- Dataset entries:
==================================================
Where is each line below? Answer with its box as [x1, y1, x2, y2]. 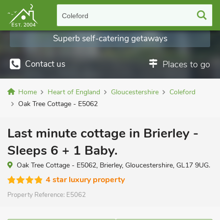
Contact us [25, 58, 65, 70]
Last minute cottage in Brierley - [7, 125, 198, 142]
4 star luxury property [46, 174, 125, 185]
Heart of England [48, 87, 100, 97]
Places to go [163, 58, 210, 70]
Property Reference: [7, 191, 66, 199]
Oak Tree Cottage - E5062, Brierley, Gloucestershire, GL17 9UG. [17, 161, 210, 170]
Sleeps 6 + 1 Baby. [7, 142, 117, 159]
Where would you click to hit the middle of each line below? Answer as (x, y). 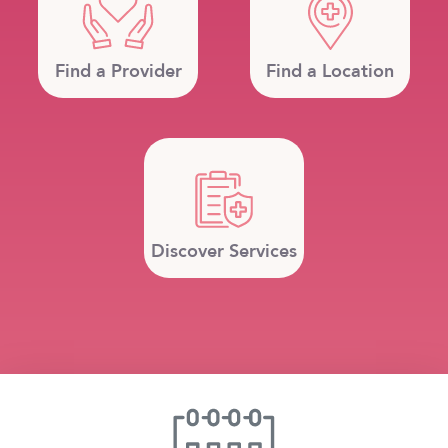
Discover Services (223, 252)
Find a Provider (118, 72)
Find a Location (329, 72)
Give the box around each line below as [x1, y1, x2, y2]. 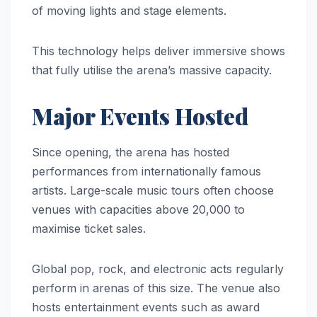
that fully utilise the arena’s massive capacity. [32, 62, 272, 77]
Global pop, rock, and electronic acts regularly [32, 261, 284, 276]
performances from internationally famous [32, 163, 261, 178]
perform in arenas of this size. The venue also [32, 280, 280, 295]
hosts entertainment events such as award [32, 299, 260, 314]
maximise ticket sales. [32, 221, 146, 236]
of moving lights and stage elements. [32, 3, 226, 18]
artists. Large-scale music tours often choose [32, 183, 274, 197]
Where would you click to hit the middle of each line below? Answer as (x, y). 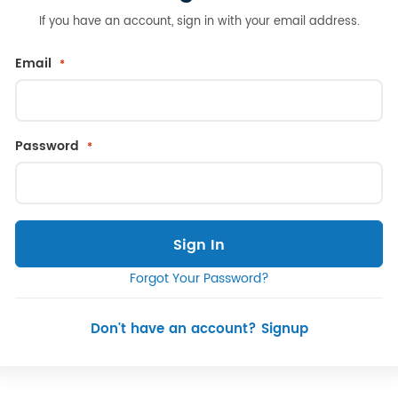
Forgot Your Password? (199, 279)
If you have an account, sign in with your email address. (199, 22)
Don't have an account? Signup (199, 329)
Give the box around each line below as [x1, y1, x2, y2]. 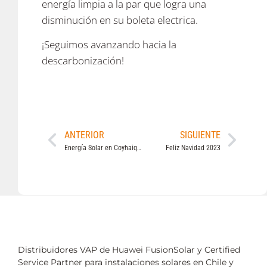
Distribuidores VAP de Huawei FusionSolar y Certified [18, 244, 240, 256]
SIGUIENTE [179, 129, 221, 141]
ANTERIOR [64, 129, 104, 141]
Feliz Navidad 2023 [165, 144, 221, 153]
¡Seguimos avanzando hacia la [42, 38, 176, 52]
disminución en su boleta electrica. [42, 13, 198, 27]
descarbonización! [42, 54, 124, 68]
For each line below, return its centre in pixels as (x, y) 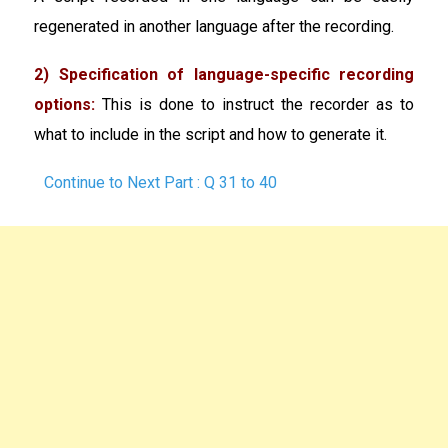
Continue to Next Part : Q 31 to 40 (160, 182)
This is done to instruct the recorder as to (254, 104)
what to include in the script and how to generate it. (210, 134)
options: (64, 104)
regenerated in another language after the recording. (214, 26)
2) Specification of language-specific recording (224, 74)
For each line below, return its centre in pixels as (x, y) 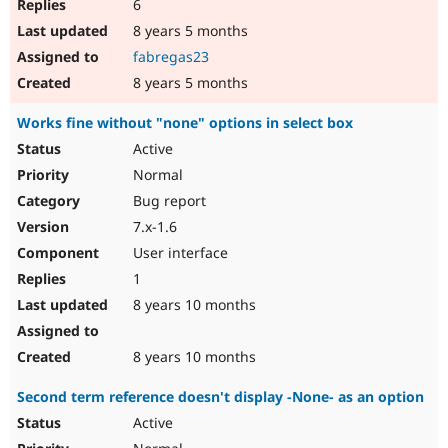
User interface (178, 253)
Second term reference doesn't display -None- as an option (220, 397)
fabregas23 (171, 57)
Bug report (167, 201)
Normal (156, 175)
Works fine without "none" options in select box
==================================================
- Exercise aim:
Your reply should be only the number of lines in the preceding data that include the word "recording".

- Answer to the exercise:
2